Permission is hereby granted, free of charge, to any person obtaining a copy of this software and associated documentation files (the "Software"), to deal in the Software without restriction, including without limitation the rights to use, copy, modify, merge, publish, distribute, sublicense, and/or sell copies of the Software, and to permit persons to whom the Software is furnished to do so, subject to the following conditions:
The above copyright notice and this permission notice (including the next paragraph) shall be included in all copies or substantial portions of the Software.
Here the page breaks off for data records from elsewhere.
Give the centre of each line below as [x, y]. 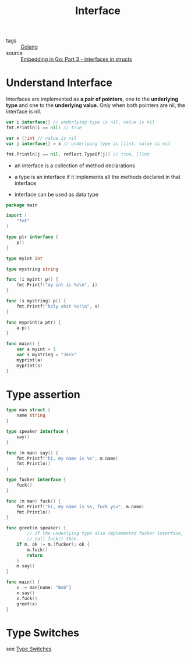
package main [22, 205]
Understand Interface [59, 83]
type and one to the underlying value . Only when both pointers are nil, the [95, 105]
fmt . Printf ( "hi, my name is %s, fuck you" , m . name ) [80, 507]
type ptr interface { [32, 237]
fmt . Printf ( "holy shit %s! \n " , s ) [58, 306]
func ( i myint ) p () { [32, 280]
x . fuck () [27, 598]
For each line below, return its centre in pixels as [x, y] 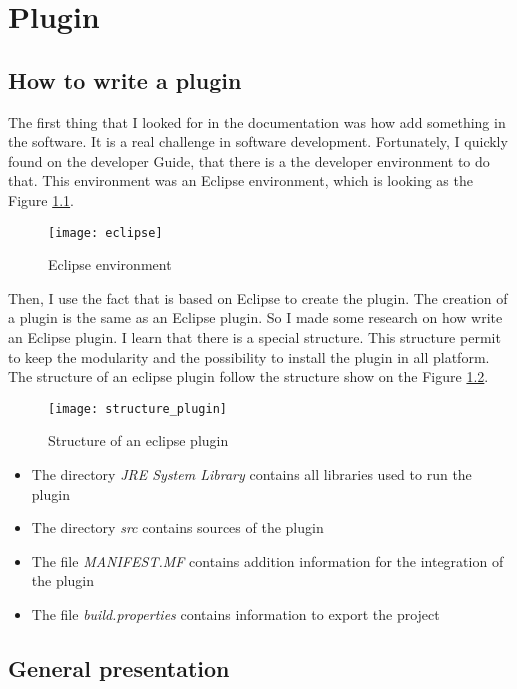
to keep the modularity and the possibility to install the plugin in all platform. [249, 356]
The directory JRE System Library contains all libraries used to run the [251, 474]
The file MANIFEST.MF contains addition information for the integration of [267, 560]
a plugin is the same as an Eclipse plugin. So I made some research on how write [255, 317]
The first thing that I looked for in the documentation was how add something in [257, 121]
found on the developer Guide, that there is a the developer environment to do [249, 160]
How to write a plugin [125, 79]
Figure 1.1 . [41, 199]
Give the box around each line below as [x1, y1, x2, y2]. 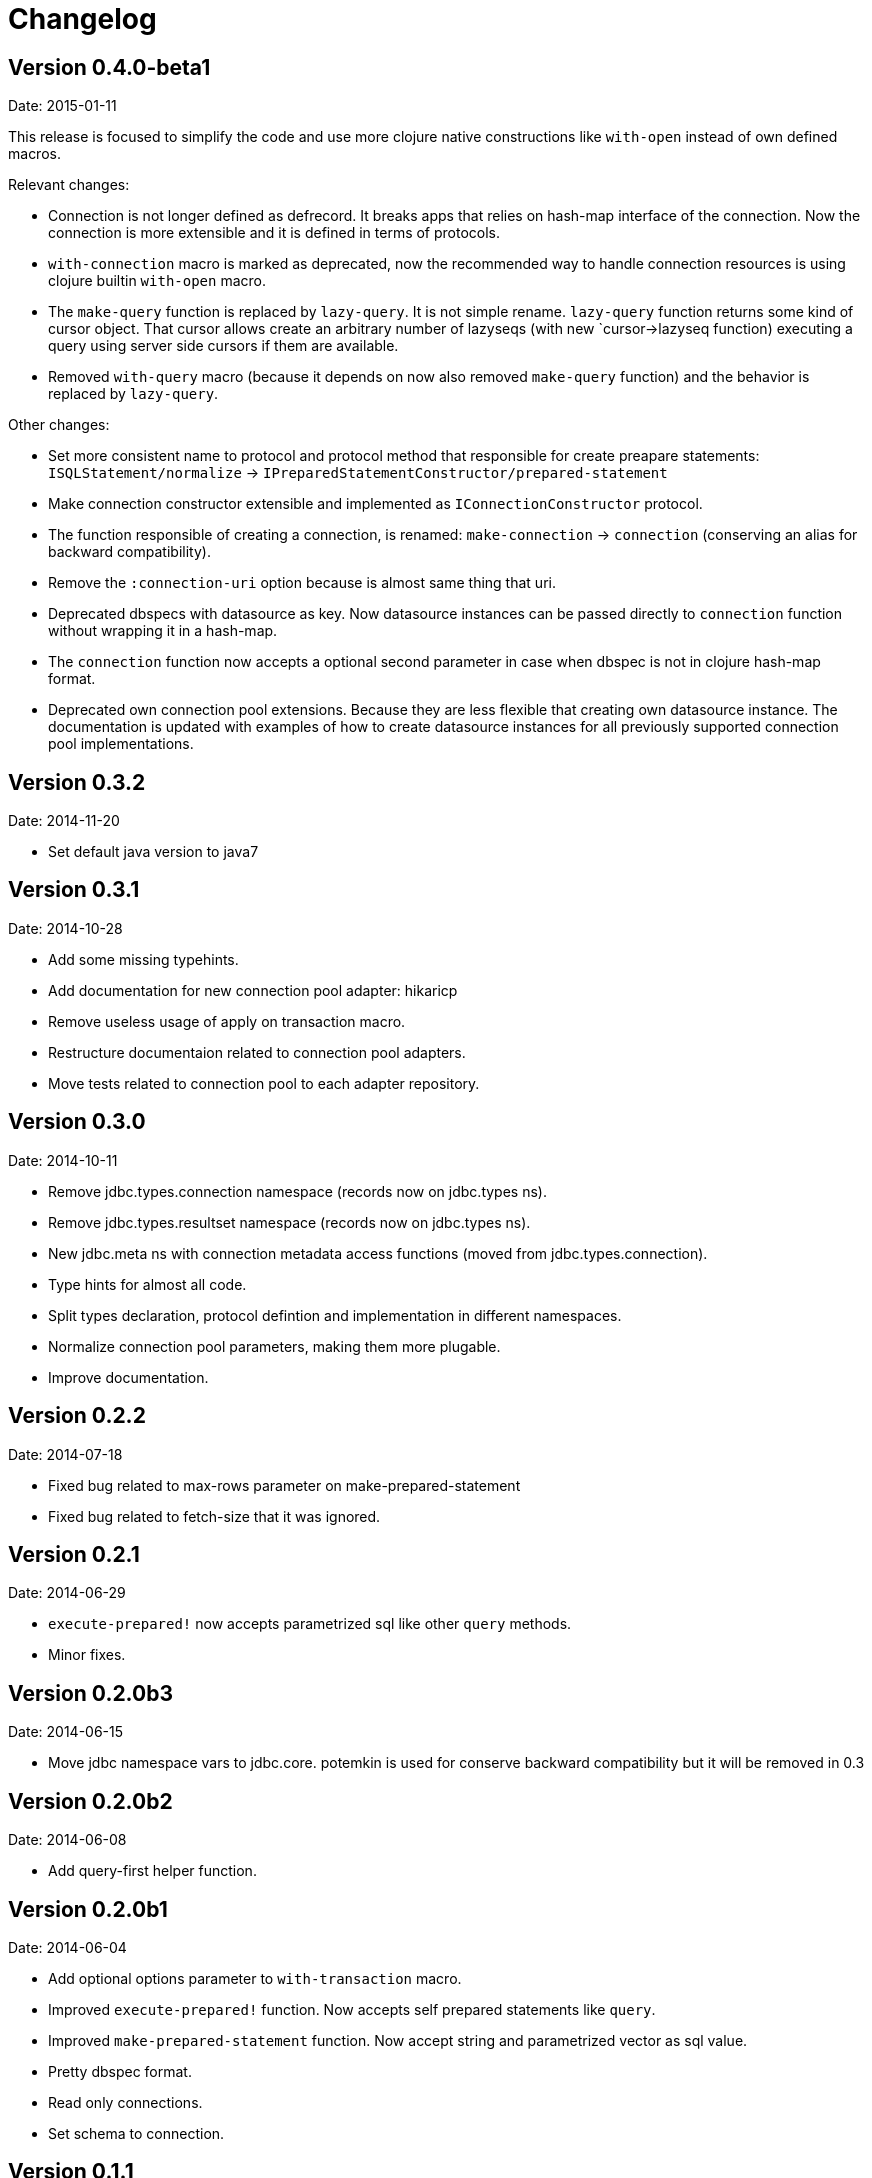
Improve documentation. [48, 1368, 209, 1386]
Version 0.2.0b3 [8, 1680, 173, 1706]
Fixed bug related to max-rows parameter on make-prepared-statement [48, 1476, 521, 1494]
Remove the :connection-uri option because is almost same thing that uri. [48, 574, 556, 592]
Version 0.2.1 [8, 1541, 140, 1567]
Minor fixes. [48, 1646, 126, 1664]
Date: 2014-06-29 [8, 1584, 126, 1602]
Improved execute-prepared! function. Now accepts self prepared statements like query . [48, 2000, 656, 2018]
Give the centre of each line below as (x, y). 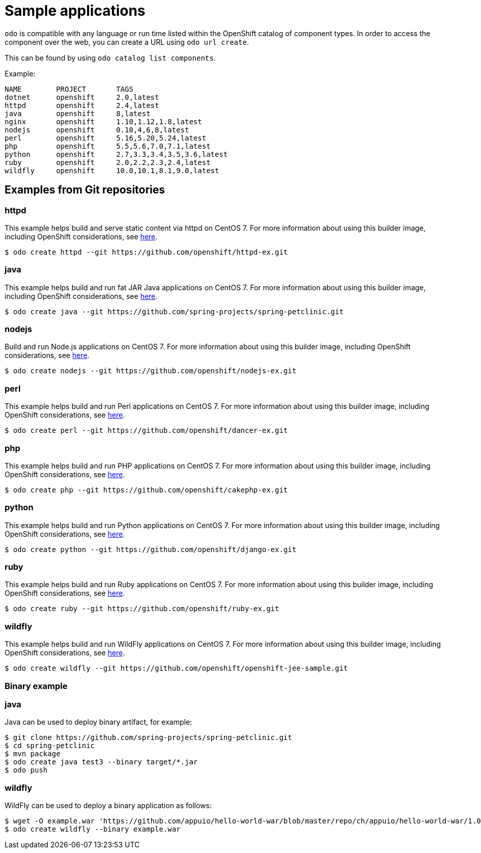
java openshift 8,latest (78, 113)
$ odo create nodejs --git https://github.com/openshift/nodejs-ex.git (151, 371)
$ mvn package (33, 754)
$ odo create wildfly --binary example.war (93, 829)
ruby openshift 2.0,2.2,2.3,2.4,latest (108, 162)
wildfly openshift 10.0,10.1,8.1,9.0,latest (112, 170)
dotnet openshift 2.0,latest (82, 97)
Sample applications (75, 11)
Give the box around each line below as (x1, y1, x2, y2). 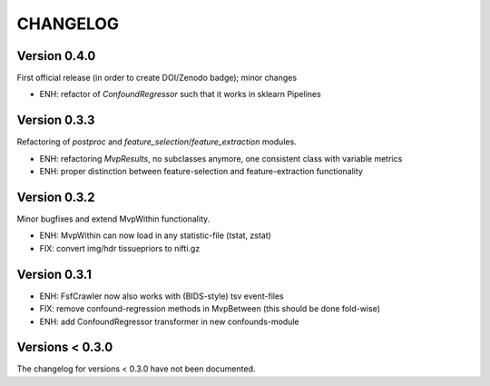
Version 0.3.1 (16, 266, 93, 282)
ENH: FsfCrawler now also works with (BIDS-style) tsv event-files (39, 291, 285, 302)
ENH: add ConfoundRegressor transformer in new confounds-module (39, 316, 299, 327)
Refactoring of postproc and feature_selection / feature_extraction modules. (16, 136, 297, 147)
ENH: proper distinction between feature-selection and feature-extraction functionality (39, 166, 363, 177)
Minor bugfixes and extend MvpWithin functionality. (16, 213, 211, 224)
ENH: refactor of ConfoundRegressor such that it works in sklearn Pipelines (39, 89, 321, 100)
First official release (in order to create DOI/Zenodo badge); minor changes (16, 73, 298, 84)
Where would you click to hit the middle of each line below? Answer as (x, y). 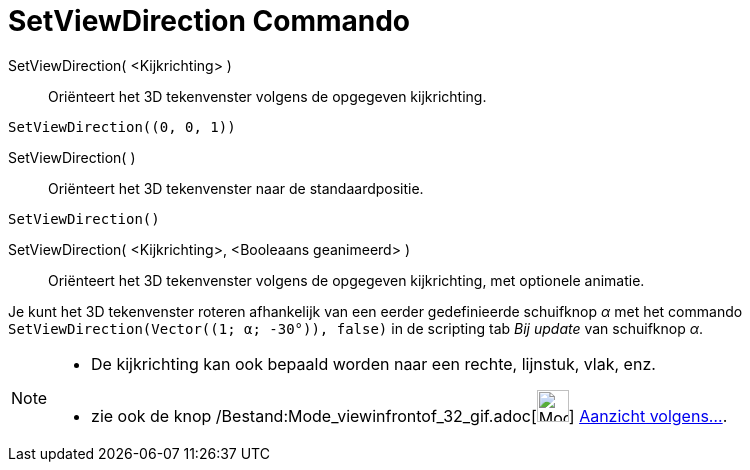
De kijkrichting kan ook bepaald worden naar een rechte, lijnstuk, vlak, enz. (373, 363)
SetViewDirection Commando (209, 21)
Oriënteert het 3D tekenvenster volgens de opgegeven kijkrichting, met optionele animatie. (346, 280)
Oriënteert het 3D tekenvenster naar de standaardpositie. (236, 188)
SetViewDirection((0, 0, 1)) (122, 126)
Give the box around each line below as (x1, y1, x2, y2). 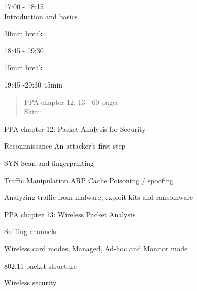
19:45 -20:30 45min (4, 79, 63, 90)
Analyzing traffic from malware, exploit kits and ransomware (4, 192, 193, 202)
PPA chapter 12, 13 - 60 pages (24, 96, 119, 107)
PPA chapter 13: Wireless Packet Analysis (4, 209, 136, 219)
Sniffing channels (4, 226, 56, 237)
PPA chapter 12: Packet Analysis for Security (4, 123, 146, 134)
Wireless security (4, 277, 57, 288)
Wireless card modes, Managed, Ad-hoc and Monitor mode (4, 243, 188, 253)
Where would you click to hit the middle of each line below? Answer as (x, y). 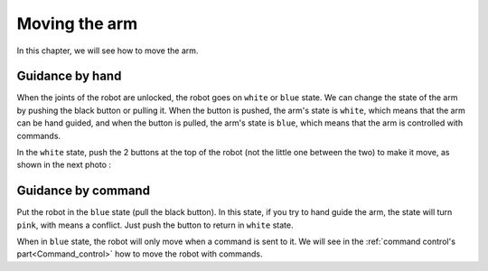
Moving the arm (77, 23)
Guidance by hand (69, 76)
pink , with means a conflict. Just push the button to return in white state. (155, 225)
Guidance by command (84, 191)
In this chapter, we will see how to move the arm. (108, 51)
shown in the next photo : (64, 165)
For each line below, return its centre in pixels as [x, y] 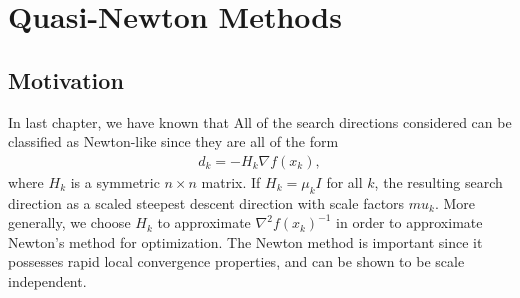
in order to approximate [409, 222]
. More [455, 202]
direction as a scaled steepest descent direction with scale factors [206, 202]
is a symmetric [115, 181]
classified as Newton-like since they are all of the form [173, 141]
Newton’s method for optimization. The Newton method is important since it [245, 241]
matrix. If [231, 181]
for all [344, 181]
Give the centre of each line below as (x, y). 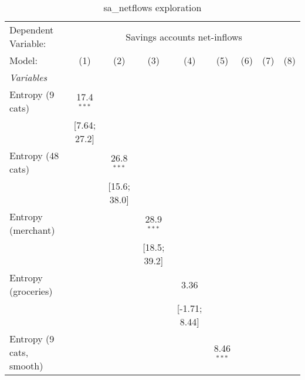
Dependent (32, 30)
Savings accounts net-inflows (184, 36)
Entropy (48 (34, 155)
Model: (24, 60)
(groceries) (31, 291)
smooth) (26, 366)
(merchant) (32, 230)
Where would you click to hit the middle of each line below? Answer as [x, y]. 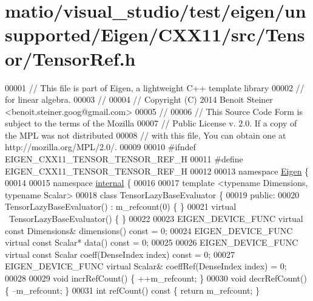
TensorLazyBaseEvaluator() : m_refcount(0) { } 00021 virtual [121, 206]
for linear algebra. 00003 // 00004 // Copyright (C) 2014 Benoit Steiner [139, 99]
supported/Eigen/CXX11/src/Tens [155, 34]
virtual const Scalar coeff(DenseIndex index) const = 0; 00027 [120, 254]
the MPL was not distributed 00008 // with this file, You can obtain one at [146, 135]
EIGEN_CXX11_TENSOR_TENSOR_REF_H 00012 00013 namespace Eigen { [157, 171]
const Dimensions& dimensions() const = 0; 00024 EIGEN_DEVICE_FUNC [149, 230]
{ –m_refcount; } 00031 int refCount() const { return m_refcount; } [132, 290]
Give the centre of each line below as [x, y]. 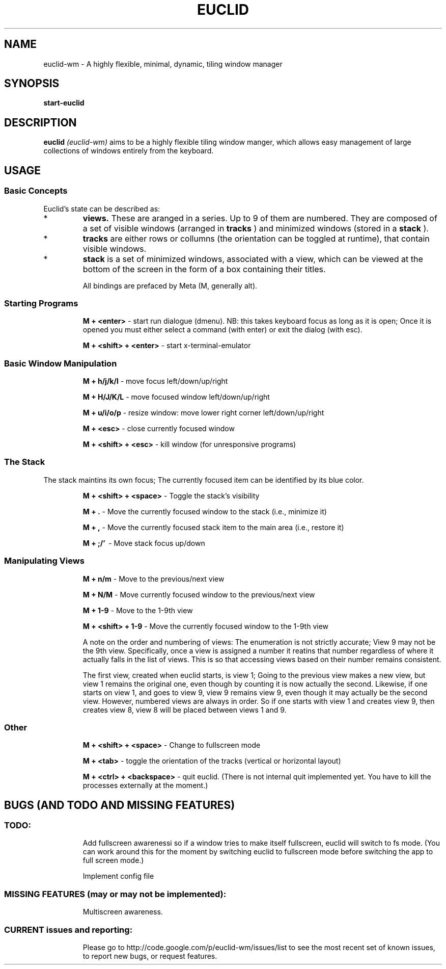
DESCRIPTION [40, 122]
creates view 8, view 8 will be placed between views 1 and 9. [185, 710]
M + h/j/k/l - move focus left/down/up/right [155, 381]
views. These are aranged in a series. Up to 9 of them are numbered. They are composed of [260, 218]
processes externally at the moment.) [145, 785]
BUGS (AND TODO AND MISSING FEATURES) [120, 805]
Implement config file [118, 876]
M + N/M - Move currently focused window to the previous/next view [199, 594]
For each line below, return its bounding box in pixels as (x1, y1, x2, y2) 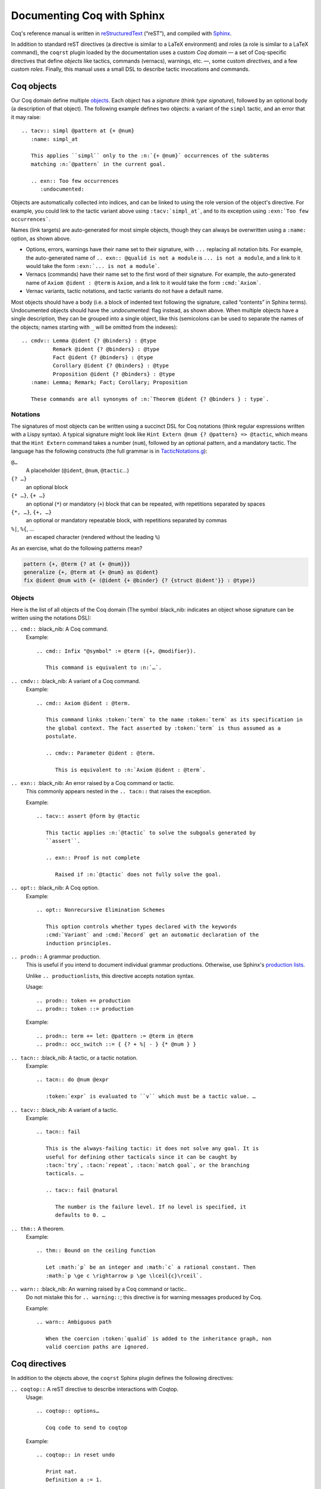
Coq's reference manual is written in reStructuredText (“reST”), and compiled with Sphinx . (11, 30, 232, 37)
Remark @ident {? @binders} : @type (52, 345, 160, 353)
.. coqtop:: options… (36, 1407, 99, 1415)
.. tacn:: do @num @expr (36, 1076, 109, 1083)
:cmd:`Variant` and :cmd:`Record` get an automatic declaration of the (45, 932, 259, 938)
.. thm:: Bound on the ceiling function (36, 1247, 156, 1254)
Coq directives (11, 1359, 67, 1369)
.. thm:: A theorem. (11, 1225, 65, 1232)

THE SOFTWARE IS PROVIDED "AS IS", WITHOUT WARRANTY OF ANY KIND, EXPRESS OR IMPLIED, INCLUDING BUT NOT LIMITED TO THE WARRANTIES OF MERCHANTABILITY, FITNESS FOR A PARTICULAR PURPOSE AND NONINFRINGEMENT. IN NO EVENT SHALL THE AUTHORS OR COPYRIGHT HOLDERS BE LIABLE FOR ANY CLAIM, DAMAGES OR OTHER LIABILITY, WHETHER IN AN ACTION OF CONTRACT, TORT OR OTHERWISE, ARISING FROM, OUT OF OR IN CONNECTION WITH THE SOFTWARE OR THE USE OR OTHER DEALINGS IN THE SOFTWARE.